Dutko Grayling
- Formerly: Dutko Worldwide; The Dutko Group; TDG; TDG Companies;
- Type: Private
- Industry: Lobbying firm
- Predecessor: Dutko and Associates
- Founded: 1981; 45 years ago in Washington D.C., United States
- Founder: Dan Dutko
- Headquarters: Washington D.C., United States
- Website: dutkoworldwide.com

= Dutko Worldwide =

Dutko Worldwide (DW), now Dutko Grayling formerly The Dutko Group, TDG or TDG Companies, is a Washington, DC–based bipartisan lobbying firm that offers "comprehensive public policy management." DW's services include "Issues and opportunities assessment, Strategy Development, Crisis Management, Execution of sound public policy management programs." It identifies as its core issue areas "Appropriations, Technology, Telecommunications, Health Care, Energy, Financial Services, International Trade, Environmental Regulation, Corporate and Global Tax Policy, Sustainable Development."

==History==
Dutko Worldwide was founded by Dan Dutko, as the lobbying firm Dutko and Associates, in 1981. DW later expanded to become The Dutko Group Companies. Dan Dutko stressed the importance of relationship-building to lobbying: "Even those who oppose our initiatives today may eventually become allies who will support our initiatives tomorrow. The extended hand of mutual respect, even among adversaries, opens more doors than an iron fist."

In 2008, Dutko Worldwide reported $20.3 million in federal lobbying income, a decrease of 9% from 2007.

In late 2009, Huntsworth, the UK-based global public relations and health care communications group, acquired Dutko Worldwide to become Huntsworth's primary public affairs brand.
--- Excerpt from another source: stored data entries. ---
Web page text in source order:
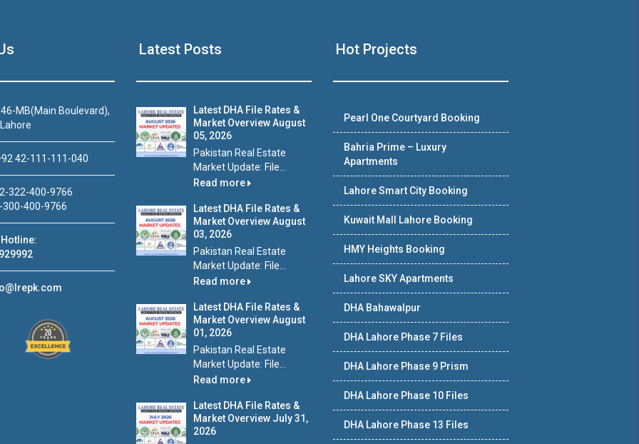
46-MB(Main Boulevard),
42-111-111-040
322-400-9766
400-9766
Latest Posts
Latest DHA File Rates &
Market Overview August
05, 2026
Pakistan Real Estate
Market Update: File...
Read more
Latest DHA File Rates &
Market Overview August
03, 2026
Pakistan Real Estate
Market Update: File...
Read more
Latest DHA File Rates &
Market Overview August
01, 2026
Pakistan Real Estate
Market Update: File...
Read more
Latest DHA File Rates &
Market Overview July 31,
2026
Hot Projects
Pearl One Courtyard Booking
Bahria Prime – Luxury
Apartments
Lahore Smart City Booking
Kuwait Mall Lahore Booking
HMY Heights Booking
Lahore SKY Apartments
DHA Bahawalpur
DHA Lahore Phase 7 Files
DHA Lahore Phase 9 Prism
DHA Lahore Phase 10 Files
DHA Lahore Phase 13 Files
Luxury house with modern amenities
Watch on YouTube
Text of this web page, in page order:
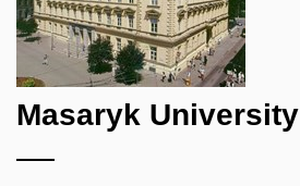
Masaryk University
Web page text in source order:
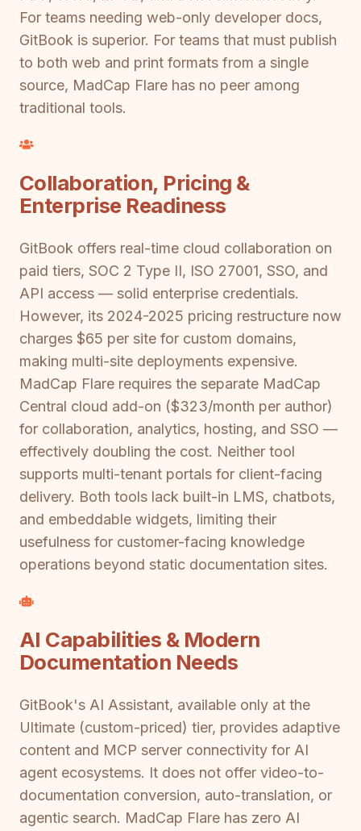
For teams needing web-only developer docs,
GitBook is superior. For teams that must publish
to both web and print formats from a single
source, MadCap Flare has no peer among
traditional tools.
Collaboration, Pricing &
Enterprise Readiness
GitBook offers real-time cloud collaboration on
paid tiers, SOC 2 Type II, ISO 27001, SSO, and
API access — solid enterprise credentials.
However, its 2024-2025 pricing restructure now
charges $65 per site for custom domains,
making multi-site deployments expensive.
MadCap Flare requires the separate MadCap
Central cloud add-on ($323/month per author)
for collaboration, analytics, hosting, and SSO —
effectively doubling the cost. Neither tool
supports multi-tenant portals for client-facing
delivery. Both tools lack built-in LMS, chatbots,
and embeddable widgets, limiting their
usefulness for customer-facing knowledge
operations beyond static documentation sites.
AI Capabilities & Modern
Documentation Needs
GitBook's AI Assistant, available only at the
Ultimate (custom-priced) tier, provides adaptive
content and MCP server connectivity for AI
agent ecosystems. It does not offer video-to-
documentation conversion, auto-translation, or
agentic search. MadCap Flare has zero AI
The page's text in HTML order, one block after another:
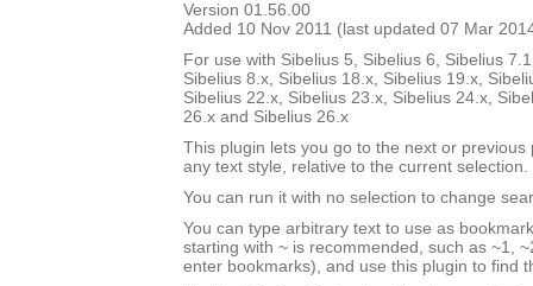
Version 01.56.00
Added 10 Nov 2011 (last updated 07 Mar
For use with Sibelius 5, Sibelius 6, Sibelius
Sibelius 8.x, Sibelius 18.x, Sibelius 19.x,
Sibelius 22.x, Sibelius 23.x, Sibelius 24.x,
26.x and Sibelius 26.x
This plugin lets you go to the next or previous
any text style, relative to the current selection.
You can run it with no selection to change
You can type arbitrary text to use as
starting with ~ is recommended, such as ~1,
enter bookmarks), and use this plugin to find
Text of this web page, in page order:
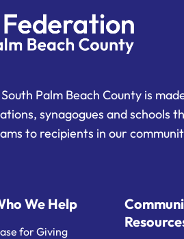
Palm Beach County is
synagogues and schools
to recipients in our
We Help
for Giving
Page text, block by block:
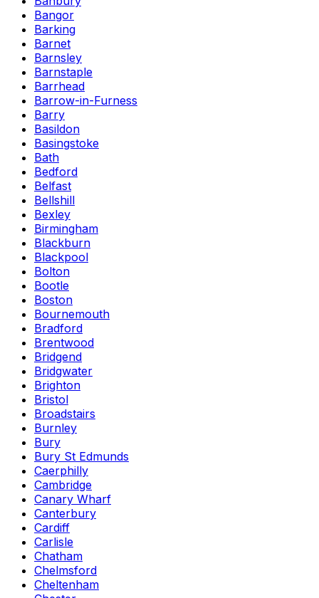
Bangor
Barking
Barnet
Barnsley
Barnstaple
Barrhead
Barrow-in-Furness
Barry
Basildon
Basingstoke
Bath
Bedford
Belfast
Bellshill
Bexley
Birmingham
Blackburn
Blackpool
Bolton
Bootle
Boston
Bournemouth
Bradford
Brentwood
Bridgend
Bridgwater
Brighton
Bristol
Broadstairs
Burnley
Bury
Bury St Edmunds
Caerphilly
Cambridge
Canary Wharf
Canterbury
Cardiff
Carlisle
Chatham
Chelmsford
Cheltenham
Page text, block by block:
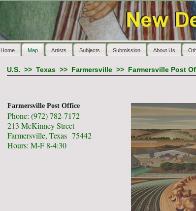
Home Map Artists Subjects Submission About Us
U.S. >> Texas>> Farmersville>> Farmersville Post
Farmersville Post Office
Phone: (972) 782-7172
213 McKinney Street
Farmersville, Texas 75442
Hours: M-F 8-4:30

In 2019, DC–based Dutko Grayling lobbying firm reported 4 lobbyists and $2,280,000 in lobbying expenditures, down from 64 lobbyists and $22,771,500 in lobbying expenditures in 2007.

==Campaigns and clients==
===Industry-supported "consumer" groups===

According to The Hill Staff's biweekly listing of the top lobbyists in a specific industry DW was one of the major contributors in developing the Consumer Alliance for Affordable Natural Gas, an effort launched by major chemical companies that want to reach a critical lobbying mass by joining industry and consumer groups together in a campaign to lower natural-gas prices. Companies such as American Chemistry Council, American Forest and Paper Association, Dow Chemical, DuPont, Rohm and Haas, and the Society of Plastic Industries want to cut the rising price of natural gas - which the companies use both to fuel plant production and as a feedstock for their products — by encouraging more drilling and new conservation efforts.
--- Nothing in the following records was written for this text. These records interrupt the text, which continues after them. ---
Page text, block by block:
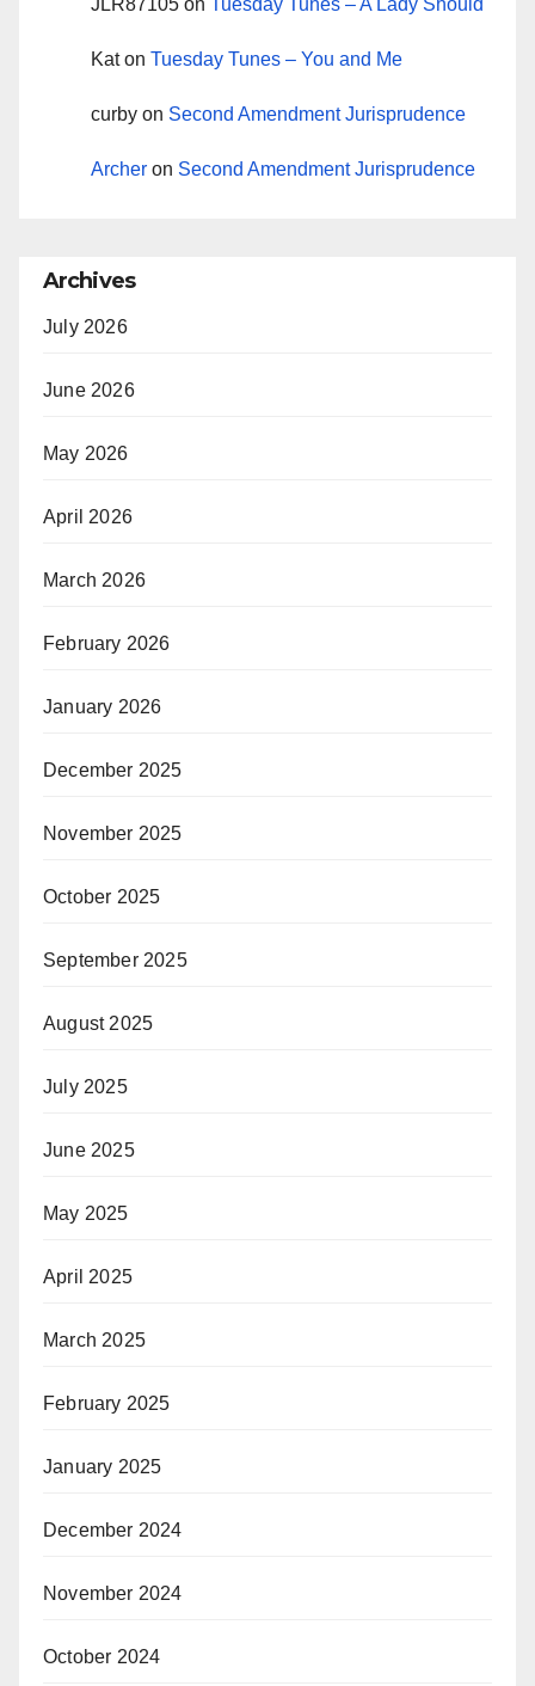
JLR87105 on Tuesday Tunes – A Lady Should
Katon Tuesday Tunes – You and Me
curby on Second Amendment Jurisprudence
Archer on Second Amendment Jurisprudence
Archives
July 2026
June 2026
May 2026
April 2026
March 2026
February 2026
January 2026
December 2025
November 2025
October 2025
September 2025
August 2025
July 2025
June 2025
May 2025
April 2025
March 2025
February 2025
January 2025
December 2024
November 2024
October 2024
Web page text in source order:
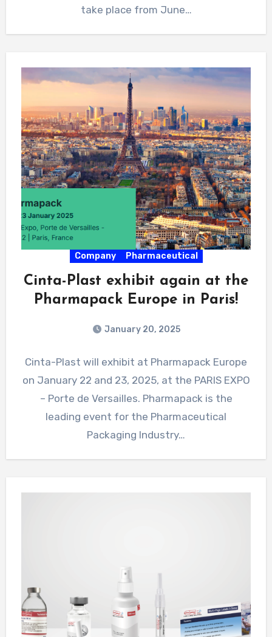
take place from June…
Company Pharmaceutical
Cinta-Plast exhibit again at the
Pharmapack Europe in Paris!
January 20, 2025
Cinta-Plast will exhibit at Pharmapack Europe
on January 22 and 23, 2025, at the PARIS EXPO
– Porte de Versailles. Pharmapack is the
leading event for the Pharmaceutical
Packaging Industry…
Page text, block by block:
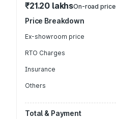
₹21.20 lakhsOn-road price
Price Breakdown
Ex-showroom price
RTO Charges
Insurance
Others
Total & Payment
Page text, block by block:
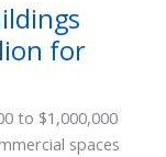
for
to $1,000,000
spaces
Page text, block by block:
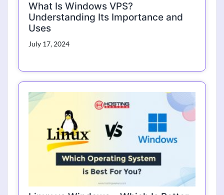
What Is Windows VPS?
Understanding Its Importance and
Uses
July 17, 2024
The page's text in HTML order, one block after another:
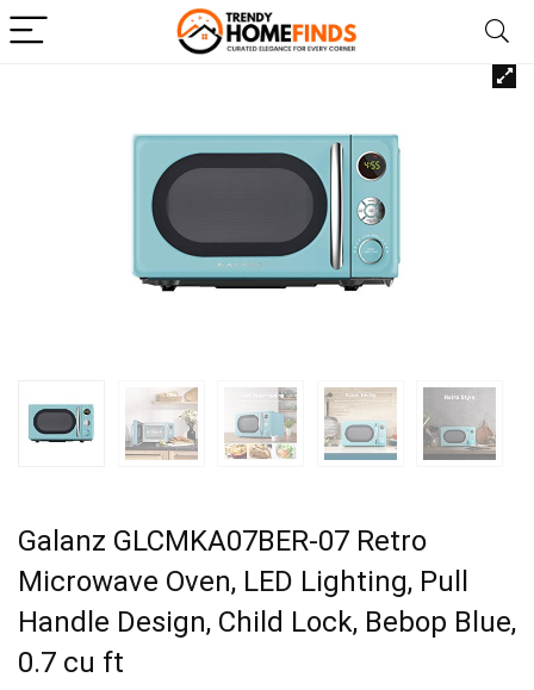
Galanz GLCMKA07BER-07 Retro
Microwave Oven, LED Lighting, Pull
Handle Design, Child Lock, Bebop Blue,
0.7 cu ft
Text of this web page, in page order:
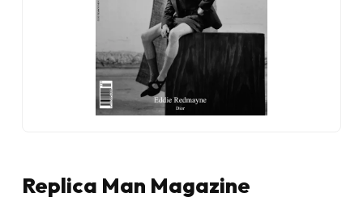
Replica Man Magazine

===Election-related activity===

According to the Center for Public Integrity, DW has also received payment from some 527 groups, including the Democratic Attorneys General Association, Inc. and the National Conference of Democratic Mayors. DW, in turn, donated to several 527s, including the Republican Governors Association, the Democratic Governors Association, DASHPAC – Nonfederal Account, and the Rely on Your Beliefs Fund. Individuals associated with DW donated more than $267,000 to federal candidates and parties during the 2004 elections; the firm does not have an associated political action committee.

===Industry clients===
Top Dutko Worldwide clients include many telecom and media companies, like AT&T Wireless, Level 3 Communications Inc., Sprint, Satellite Broadcasting & Communication Association, Comptel/ASCENT, Cumulus Media and Time Warner.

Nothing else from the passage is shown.